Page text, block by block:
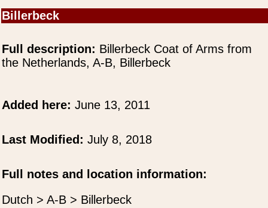
Billerbeck
Full description: Billerbeck Coat of Arms from
the Netherlands, A-B, Billerbeck
Added here: June 13, 2011
Last Modified: July 8, 2018
Full notes and location information:
Dutch > A-B > Billerbeck

§

> Exercise details
Could you print the listing above exactly, without the pictures?

> Reply
Page text, block by block:
Billerbeck
Full description: Billerbeck Coat of Arms from
the Netherlands, A-B, Billerbeck
Added here: June 13, 2011
Last Modified: July 8, 2018
Full notes and location information:
Dutch > A-B > Billerbeck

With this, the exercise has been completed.